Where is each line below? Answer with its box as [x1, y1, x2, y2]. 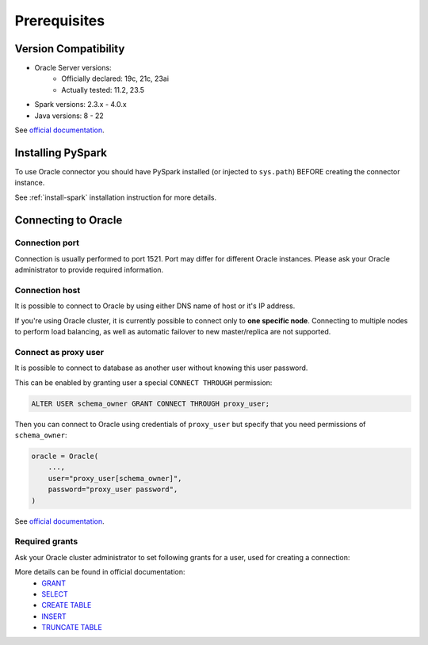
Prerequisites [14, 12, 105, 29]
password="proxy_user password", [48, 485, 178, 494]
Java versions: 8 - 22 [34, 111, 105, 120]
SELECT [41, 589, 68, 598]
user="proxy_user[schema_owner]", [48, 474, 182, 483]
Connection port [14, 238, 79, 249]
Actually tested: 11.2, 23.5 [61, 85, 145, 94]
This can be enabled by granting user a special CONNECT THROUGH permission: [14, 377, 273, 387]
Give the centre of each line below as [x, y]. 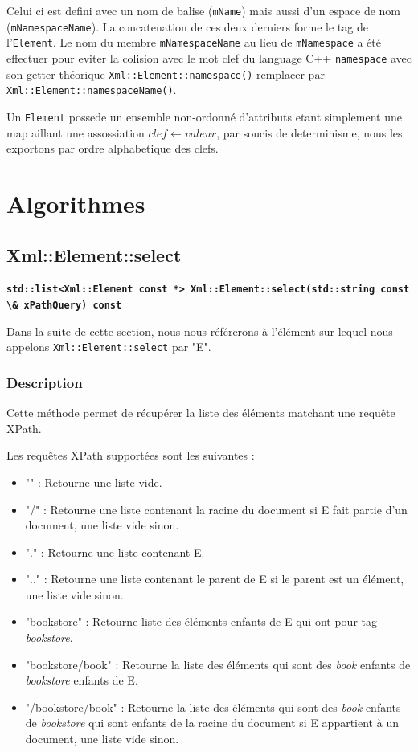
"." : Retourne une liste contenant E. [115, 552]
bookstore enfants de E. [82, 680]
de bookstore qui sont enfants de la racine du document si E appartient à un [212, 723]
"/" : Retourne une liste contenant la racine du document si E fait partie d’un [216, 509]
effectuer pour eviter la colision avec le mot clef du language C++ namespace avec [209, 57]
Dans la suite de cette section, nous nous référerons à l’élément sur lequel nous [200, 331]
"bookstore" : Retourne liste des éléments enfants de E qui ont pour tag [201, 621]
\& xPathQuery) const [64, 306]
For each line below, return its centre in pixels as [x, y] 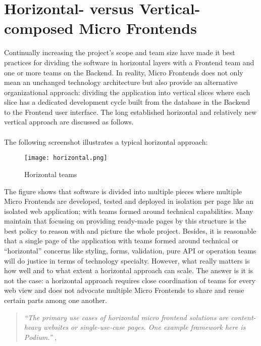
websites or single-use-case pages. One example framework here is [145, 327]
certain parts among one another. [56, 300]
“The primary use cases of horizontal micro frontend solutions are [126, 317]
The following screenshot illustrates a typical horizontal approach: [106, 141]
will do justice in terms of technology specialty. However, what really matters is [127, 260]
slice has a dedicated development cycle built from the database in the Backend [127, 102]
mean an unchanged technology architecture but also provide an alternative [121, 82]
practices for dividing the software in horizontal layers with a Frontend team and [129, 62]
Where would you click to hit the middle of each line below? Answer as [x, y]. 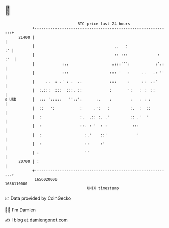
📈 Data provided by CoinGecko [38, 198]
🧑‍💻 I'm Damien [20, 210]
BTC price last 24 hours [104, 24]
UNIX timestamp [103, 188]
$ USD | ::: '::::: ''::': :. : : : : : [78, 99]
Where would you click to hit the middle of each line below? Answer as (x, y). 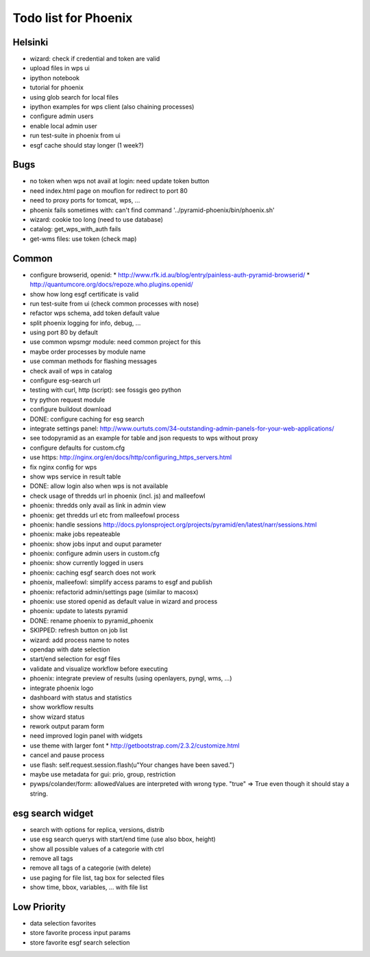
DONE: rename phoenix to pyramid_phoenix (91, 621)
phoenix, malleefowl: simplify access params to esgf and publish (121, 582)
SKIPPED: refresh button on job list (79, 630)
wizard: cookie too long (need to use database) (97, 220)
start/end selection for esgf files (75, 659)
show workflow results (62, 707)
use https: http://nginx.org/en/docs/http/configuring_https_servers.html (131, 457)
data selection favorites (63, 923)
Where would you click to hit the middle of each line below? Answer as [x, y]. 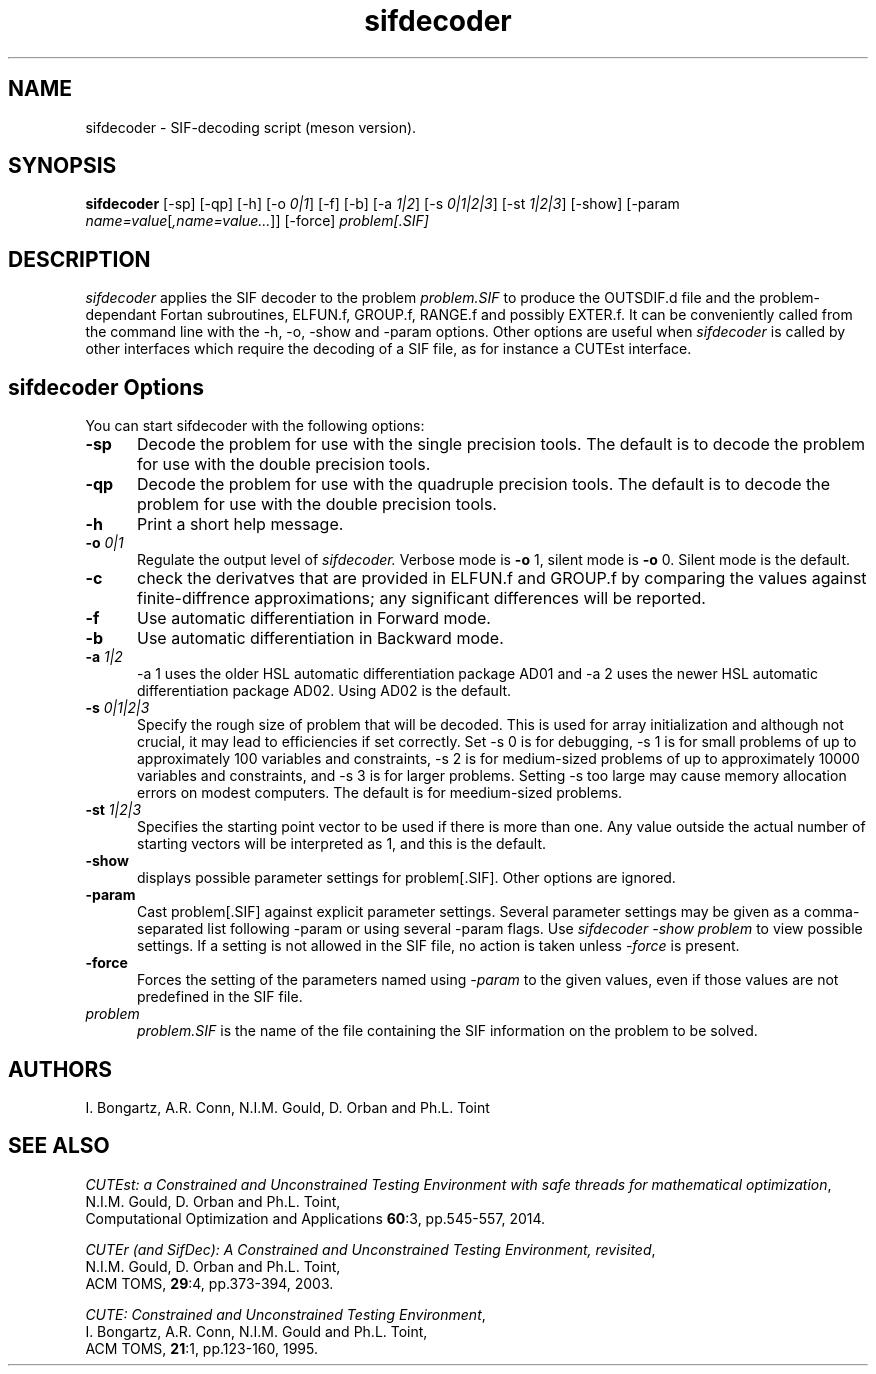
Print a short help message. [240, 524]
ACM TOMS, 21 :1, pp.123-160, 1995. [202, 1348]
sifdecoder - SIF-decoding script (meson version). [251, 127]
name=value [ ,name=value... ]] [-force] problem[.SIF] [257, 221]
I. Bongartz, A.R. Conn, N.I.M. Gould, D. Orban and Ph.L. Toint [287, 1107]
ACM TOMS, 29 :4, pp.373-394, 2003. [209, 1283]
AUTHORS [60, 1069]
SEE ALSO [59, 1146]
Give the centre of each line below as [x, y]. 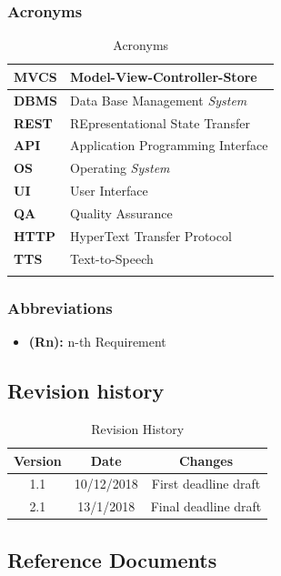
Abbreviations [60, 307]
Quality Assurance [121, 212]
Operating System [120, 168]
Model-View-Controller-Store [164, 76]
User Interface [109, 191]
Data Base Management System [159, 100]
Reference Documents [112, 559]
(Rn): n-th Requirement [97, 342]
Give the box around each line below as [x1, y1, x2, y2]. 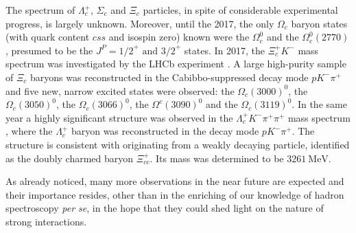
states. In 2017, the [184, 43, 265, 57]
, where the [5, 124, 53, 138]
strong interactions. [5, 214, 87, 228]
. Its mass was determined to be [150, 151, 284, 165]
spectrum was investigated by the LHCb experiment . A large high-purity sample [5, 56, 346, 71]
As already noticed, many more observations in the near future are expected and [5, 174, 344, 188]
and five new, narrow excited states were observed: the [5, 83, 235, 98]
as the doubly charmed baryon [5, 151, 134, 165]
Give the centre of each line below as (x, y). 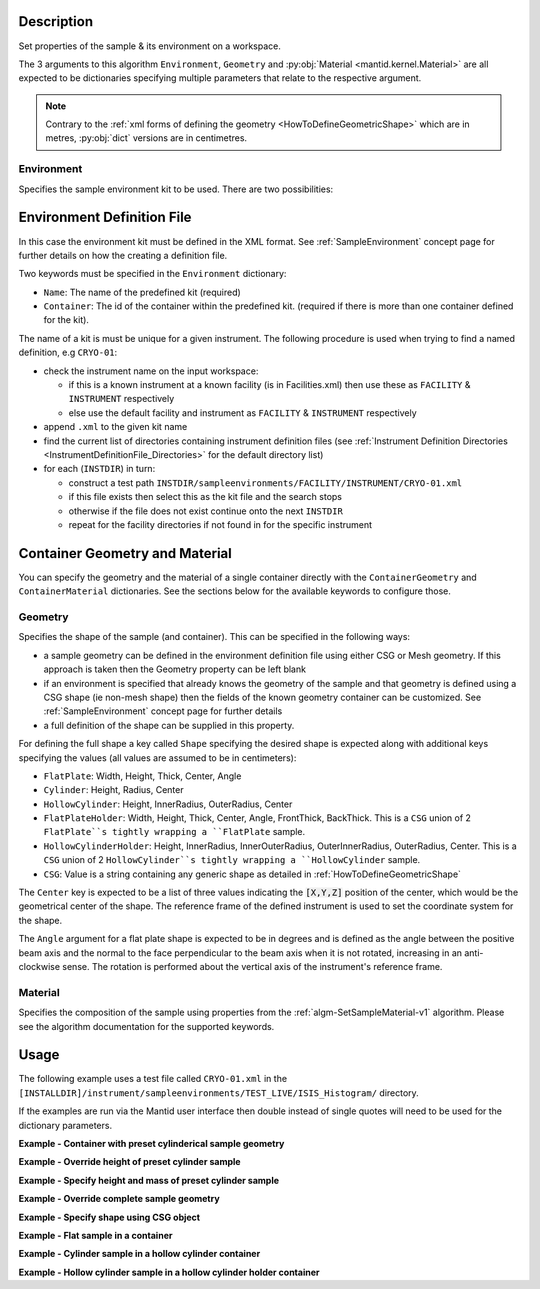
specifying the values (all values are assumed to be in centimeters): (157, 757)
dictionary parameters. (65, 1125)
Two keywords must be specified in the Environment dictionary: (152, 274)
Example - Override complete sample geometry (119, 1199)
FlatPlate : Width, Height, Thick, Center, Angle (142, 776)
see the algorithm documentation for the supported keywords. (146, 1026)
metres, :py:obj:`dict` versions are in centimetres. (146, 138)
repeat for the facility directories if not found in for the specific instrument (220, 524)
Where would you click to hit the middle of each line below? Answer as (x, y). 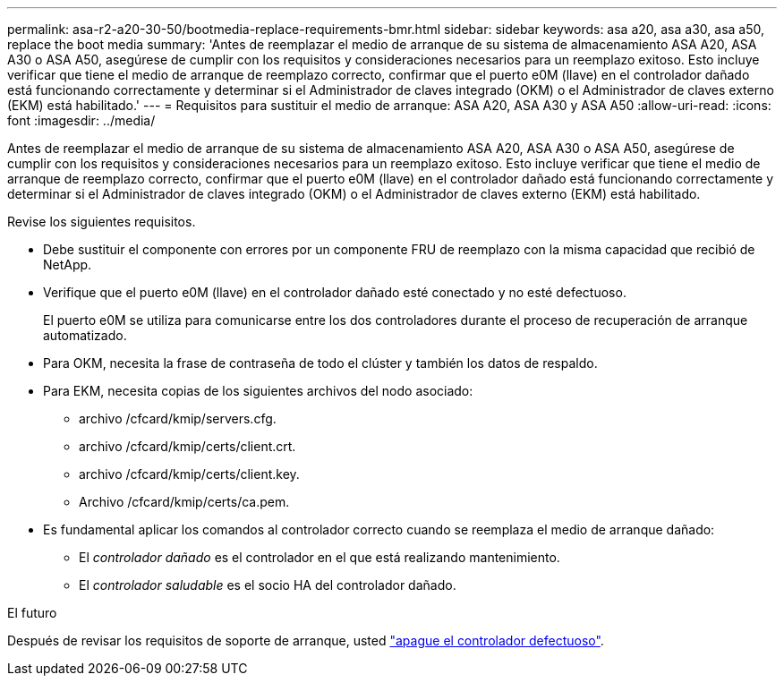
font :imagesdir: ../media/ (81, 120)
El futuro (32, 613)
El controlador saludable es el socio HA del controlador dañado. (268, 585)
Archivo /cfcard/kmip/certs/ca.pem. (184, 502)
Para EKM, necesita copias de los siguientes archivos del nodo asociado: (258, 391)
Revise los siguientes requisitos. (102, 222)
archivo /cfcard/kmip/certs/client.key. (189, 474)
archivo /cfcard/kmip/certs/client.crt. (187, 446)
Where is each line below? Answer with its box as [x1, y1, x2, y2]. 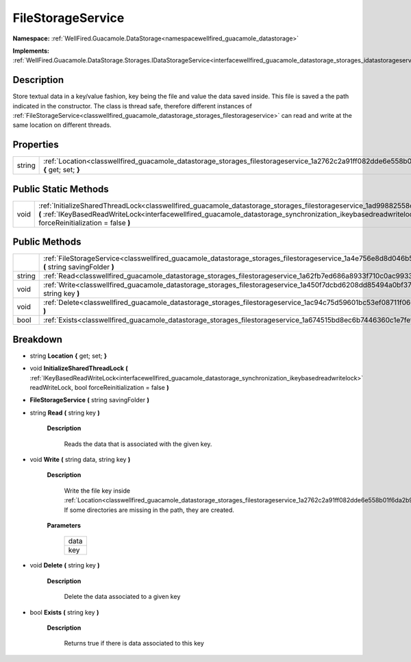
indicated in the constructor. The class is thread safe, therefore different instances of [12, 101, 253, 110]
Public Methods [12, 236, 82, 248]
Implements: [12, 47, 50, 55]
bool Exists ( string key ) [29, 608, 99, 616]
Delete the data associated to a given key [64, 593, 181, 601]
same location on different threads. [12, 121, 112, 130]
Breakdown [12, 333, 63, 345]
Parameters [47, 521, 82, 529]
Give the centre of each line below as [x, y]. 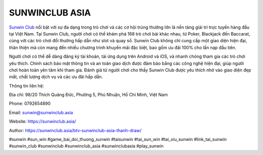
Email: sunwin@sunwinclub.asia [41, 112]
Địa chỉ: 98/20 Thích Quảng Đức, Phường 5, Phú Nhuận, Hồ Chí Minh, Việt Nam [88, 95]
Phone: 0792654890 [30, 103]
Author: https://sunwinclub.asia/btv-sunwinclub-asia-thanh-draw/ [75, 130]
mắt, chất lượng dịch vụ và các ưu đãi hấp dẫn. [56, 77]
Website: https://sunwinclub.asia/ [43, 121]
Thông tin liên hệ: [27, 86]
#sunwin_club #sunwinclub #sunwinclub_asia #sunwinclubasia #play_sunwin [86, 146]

What the task asks →
Within the listing above, copy exactly the lines that start at the one with "I. Bongartz, A.R." and continue through the one with "As already noticed, many". Omit pictures.

Task response →
I. Bongartz, A.R. Conn, N.I.M. Gould, D. Orban and Ph.L. Toint [287, 1107]
ACM TOMS, 29 :4, pp.373-394, 2003. [209, 1283]
AUTHORS [60, 1069]
SEE ALSO [59, 1146]
Give the centre of each line below as [x, y]. 
Abbreviations [60, 307]
Quality Assurance [121, 212]
Operating System [120, 168]
Model-View-Controller-Store [164, 76]
User Interface [109, 191]
Data Base Management System [159, 100]
Reference Documents [112, 559]
(Rn): n-th Requirement [97, 342]
Give the box around each line below as [x1, y1, x2, y2]. 
states. In 2017, the [184, 43, 265, 57]
, where the [5, 124, 53, 138]
strong interactions. [5, 214, 87, 228]
. Its mass was determined to be [150, 151, 284, 165]
spectrum was investigated by the LHCb experiment . A large high-purity sample [5, 56, 346, 71]
As already noticed, many more observations in the near future are expected and [5, 174, 344, 188]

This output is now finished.